[Start of Attachment]

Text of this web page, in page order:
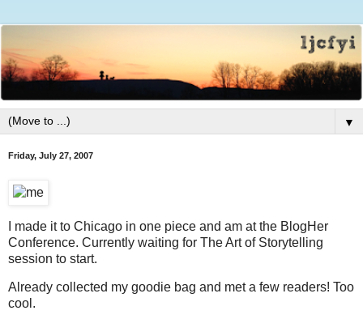
▼
Friday, July 27, 2007
I made it to Chicago in one piece and am at the BlogHer
Conference. Currently waiting for The Art of Storytelling
session to start.
Already collected my goodie bag and met a few readers! Too
cool.
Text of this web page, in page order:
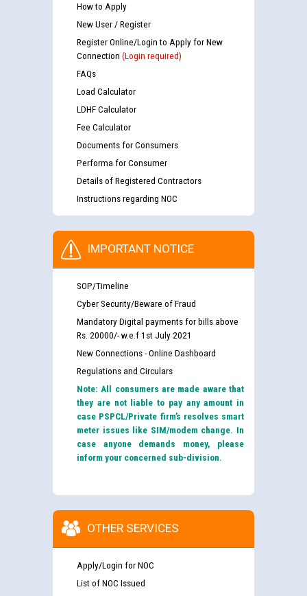
How to Apply
New User / Register
Register Online/Login to Apply for New
Connection (Login required)
FAQs
Load Calculator
LDHF Calculator
Fee Calculator
Documents for Consumers
Performa for Consumer
Details of Registered Contractors
Instructions regarding NOC
IMPORTANT NOTICE
SOP/Timeline
Cyber Security/Beware of Fraud
Mandatory Digital payments for bills above
Rs. 20000/- w.e.f 1st July 2021
New Connections - Online Dashboard
Regulations and Circulars
Note: All consumers are made aware that
they are not liable to pay any amount in
case PSPCL/Private firm’s resolves smart
meter issues like SIM/modem change. In
case anyone demands money, please
inform your concerned sub-division.
OTHER SERVICES
Apply/Login for NOC
List of NOC Issued
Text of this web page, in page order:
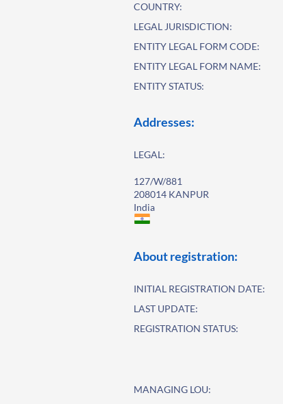
COUNTRY:
LEGAL JURISDICTION:
ENTITY LEGAL FORM CODE:
ENTITY LEGAL FORM NAME:
ENTITY STATUS:
Addresses:
LEGAL:
127/W/881
208014 KANPUR
India
About registration:
INITIAL REGISTRATION DATE:
LAST UPDATE:
REGISTRATION STATUS:
MANAGING LOU:
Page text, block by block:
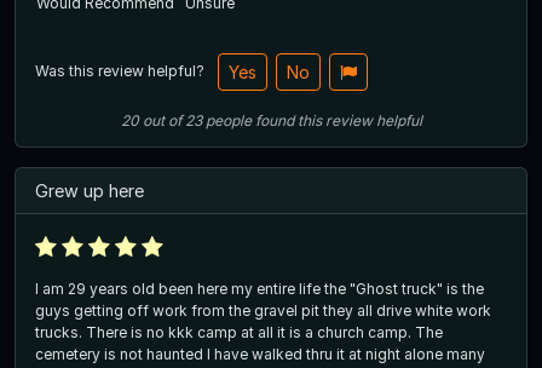
Was this review helpful? Yes No
20out of23 people found this review helpful
Grew up here
I am 29 years old been here my entire life the "Ghost truck" is the
guys getting off work from the gravel pit they all drive white work
trucks. There is no kkk camp at all it is a church camp. The
cemetery is not haunted I have walked thru it at night alone many
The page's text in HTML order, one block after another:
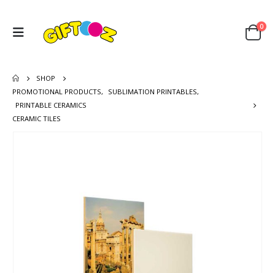
0
SHOP
PROMOTIONAL PRODUCTS, SUBLIMATION PRINTABLES,
PRINTABLE CERAMICS
CERAMIC TILES
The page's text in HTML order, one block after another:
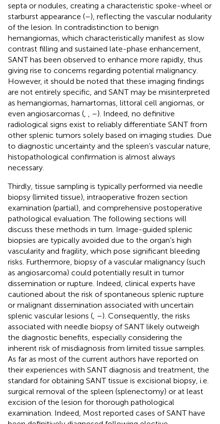
septa or nodules, creating a characteristic spoke-wheel or
starburst appearance (–), reflecting the vascular nodularity
of the lesion. In contradistinction to benign
hemangiomas, which characteristically manifest as slow
contrast filling and sustained late-phase enhancement,
SANT has been observed to enhance more rapidly, thus
giving rise to concerns regarding potential malignancy.
However, it should be noted that these imaging findings
are not entirely specific, and SANT may be misinterpreted
as hemangiomas, hamartomas, littoral cell angiomas, or
even angiosarcomas (
–). Indeed, no definitive
radiological signs exist to reliably differentiate SANT from
other splenic tumors solely based on imaging studies. Due
to diagnostic uncertainty and the spleen’s vascular nature,
histopathological confirmation is almost always
necessary.
Thirdly, tissue sampling is typically performed via needle
biopsy (limited tissue), intraoperative frozen section
examination (partial), and comprehensive postoperative
pathological evaluation. The following sections will
discuss these methods in turn. Image-guided splenic
biopsies are typically avoided due to the organ’s high
vascularity and fragility, which pose significant bleeding
risks. Furthermore, biopsy of a vascular malignancy (such
as angiosarcoma) could potentially result in tumor
dissemination or rupture. Indeed, clinical experts have
cautioned about the risk of spontaneous splenic rupture
or malignant dissemination associated with uncertain
splenic vascular lesions ( –). Consequently, the risks
associated with needle biopsy of SANT likely outweigh
the diagnostic benefits, especially considering the
inherent risk of misdiagnosis from limited tissue samples.
As far as most of the current authors have reported on
their experiences with SANT diagnosis and treatment, the
standard for obtaining SANT tissue is excisional biopsy, i.e.
surgical removal of the spleen (splenectomy) or at least
excision of the lesion for thorough pathological
examination. Indeed, Most reported cases of SANT have
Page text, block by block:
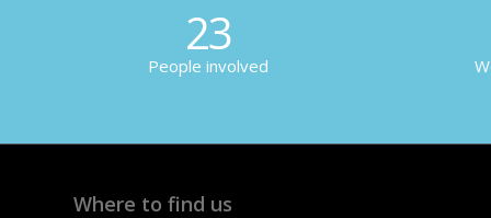
23
People involved
Where to find us
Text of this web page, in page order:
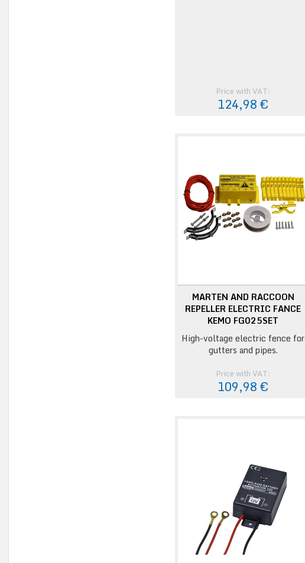
Price with VAT:
124,98 €
MARTEN AND RACCOON
REPELLER ELECTRIC FANCE
KEMO FG025SET
High-voltage electric fence for
gutters and pipes.
Price with VAT:
109,98 €
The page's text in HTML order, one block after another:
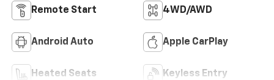
Remote Start 4WD/AWD
Android Auto Apple CarPlay
Heated Seats Keyless Entry
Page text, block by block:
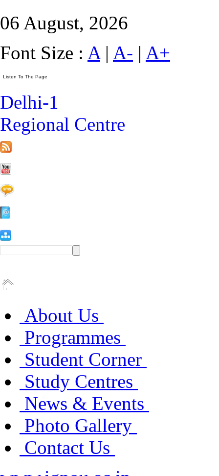
06 August, 2026
Font Size : A| A- | A+
Delhi-1
Regional Centre
About Us
Programmes
Student Corner
Study Centres
News & Events
Photo Gallery
Contact Us
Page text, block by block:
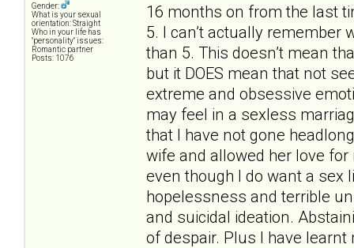
Gender:
What is your sexual
orientation: Straight
Who in your life has
"personality" issues:
Romantic partner
Posts: 1076
16 months on from the last
5. I can’t actually remember
than 5. This doesn’t mean
but it DOES mean that not
extreme and obsessive
may feel in a sexless
that I have not gone
wife and allowed her love for
even though I do want a sex
hopelessness and terrible
and suicidal ideation.
of despair. Plus I have
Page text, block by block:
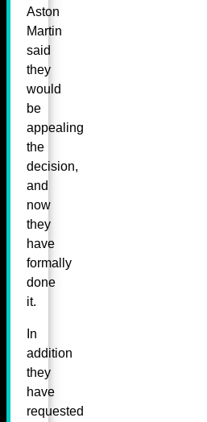
Aston
Martin
said
they
would
be
appealing
the
decision,
and
now
they
have
formally
done
it.
In
addition
they
have
requested
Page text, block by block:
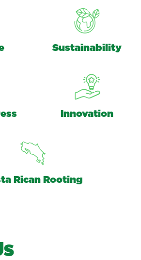
Sustainability
Innovation
Rican Rooting
s
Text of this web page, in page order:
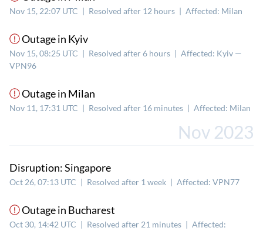
Nov 15, 22:07 UTC | Resolved after 12 hours | Affected: Milan
Outage in Kyiv
Nov 15, 08:25 UTC | Resolved after 6 hours | Affected: Kyiv —
VPN96
Outage in Milan
Nov 11, 17:31 UTC | Resolved after 16 minutes | Affected: Milan
Nov 2023
Disruption: Singapore
Oct 26, 07:13 UTC | Resolved after 1 week | Affected: VPN77
Outage in Bucharest
Oct 30, 14:42 UTC | Resolved after 21 minutes | Affected:
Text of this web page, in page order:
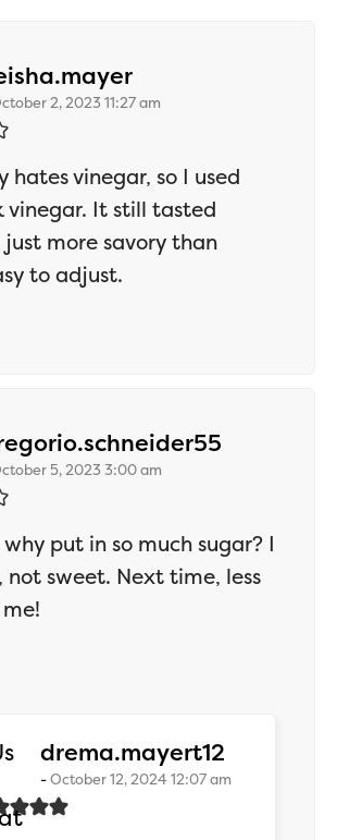
says:
2, 2023 11:27 am
hates vinegar, so I used
vinegar. It still tasted
just more savory than
to adjust.
5, 2023 3:00 am
put in so much sugar? I
not sweet. Next time, less
drema.mayert12
October 12, 2024 12:07 am
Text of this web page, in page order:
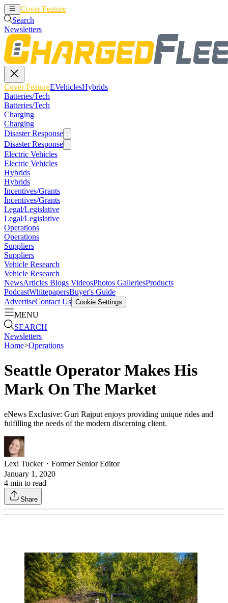
Cover Feature
Search
Newsletters
Cover FeatureEVehiclesHybrids
Batteries/Tech
Batteries/Tech
Charging
Charging
Disaster Response
Disaster Response
Electric Vehicles
Electric Vehicles
Hybrids
Hybrids
Incentives/Grants
Incentives/Grants
Legal/Legislative
Legal/Legislative
Operations
Operations
Suppliers
Suppliers
Vehicle Research
Vehicle Research
NewsArticles Blogs VideosPhotos GalleriesProducts
PodcastWhitepapersBuyer's Guide
AdvertiseContact Us Cookie Settings
MENU
SEARCH
Newsletters
Home>Operations
Seattle Operator Makes His
Mark On The Market
eNews Exclusive: Guri Rajput enjoys providing unique rides and
fulfilling the needs of the modern discerning client.
Lexi Tucker・ Former Senior Editor
January 1, 2020
4 min to read
Share
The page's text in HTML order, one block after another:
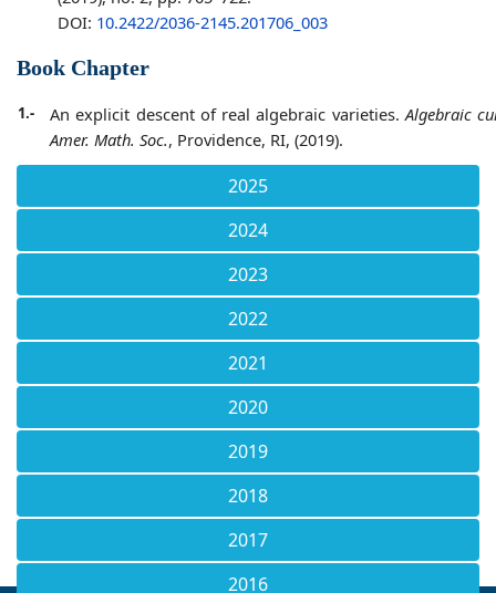
DOI: 10.2422/2036-2145.201706_003
Book Chapter
1.- An explicit descent of real algebraic varieties.Algebraic
Amer. Math. Soc., Providence, RI, (2019).
2025
2024
2023
2022
2021
2020
2019
2018
2017
2016
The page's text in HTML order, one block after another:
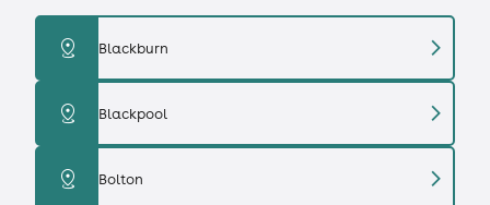
distance Blackburn chevron_right
distance Blackpool chevron_right
distance Bolton chevron_right
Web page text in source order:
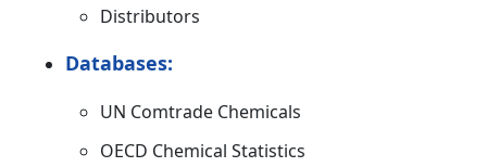
Distributors
Databases:
UN Comtrade Chemicals
OECD Chemical Statistics
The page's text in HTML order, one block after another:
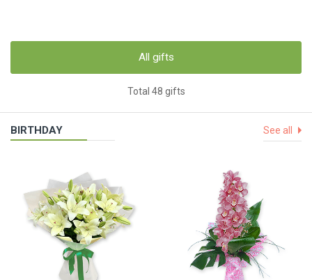
All gifts
Total 48 gifts
BIRTHDAY See all

[End of Attachment]

Task objective: Using the entries above, transcribe exactly from the line that has "Study Centres" through the line that has "fulfilling the needs". Pictures are dropped.

Answer to this task:
Study Centres
News & Events
Photo Gallery
Contact Us
Page text, block by block:
Gender:
What is your sexual
orientation: Straight
Who in your life has
"personality" issues:
Romantic partner
Posts: 1076
16 months on from the last
5. I can’t actually remember
than 5. This doesn’t mean
but it DOES mean that not
extreme and obsessive
may feel in a sexless
that I have not gone
wife and allowed her love for
even though I do want a sex
hopelessness and terrible
and suicidal ideation.
of despair. Plus I have
Page text, block by block:
Aston
Martin
said
they
would
be
appealing
the
decision,
and
now
they
have
formally
done
it.
In
addition
they
have
requested
Page text, block by block:
Sustainability
Innovation
Rican Rooting
s
Text of this web page, in page order:
Nov 15, 22:07 UTC | Resolved after 12 hours | Affected: Milan
Outage in Kyiv
Nov 15, 08:25 UTC | Resolved after 6 hours | Affected: Kyiv —
VPN96
Outage in Milan
Nov 11, 17:31 UTC | Resolved after 16 minutes | Affected: Milan
Nov 2023
Disruption: Singapore
Oct 26, 07:13 UTC | Resolved after 1 week | Affected: VPN77
Outage in Bucharest
Oct 30, 14:42 UTC | Resolved after 21 minutes | Affected:
Text of this web page, in page order:
says:
2, 2023 11:27 am
hates vinegar, so I used
vinegar. It still tasted
just more savory than
to adjust.
5, 2023 3:00 am
put in so much sugar? I
not sweet. Next time, less
drema.mayert12
October 12, 2024 12:07 am
Text of this web page, in page order:
Cover Feature
Search
Newsletters
Cover FeatureEVehiclesHybrids
Batteries/Tech
Batteries/Tech
Charging
Charging
Disaster Response
Disaster Response
Electric Vehicles
Electric Vehicles
Hybrids
Hybrids
Incentives/Grants
Incentives/Grants
Legal/Legislative
Legal/Legislative
Operations
Operations
Suppliers
Suppliers
Vehicle Research
Vehicle Research
NewsArticles Blogs VideosPhotos GalleriesProducts
PodcastWhitepapersBuyer's Guide
AdvertiseContact Us Cookie Settings
MENU
SEARCH
Newsletters
Home>Operations
Seattle Operator Makes His
Mark On The Market
eNews Exclusive: Guri Rajput enjoys providing unique rides and
fulfilling the needs of the modern discerning client.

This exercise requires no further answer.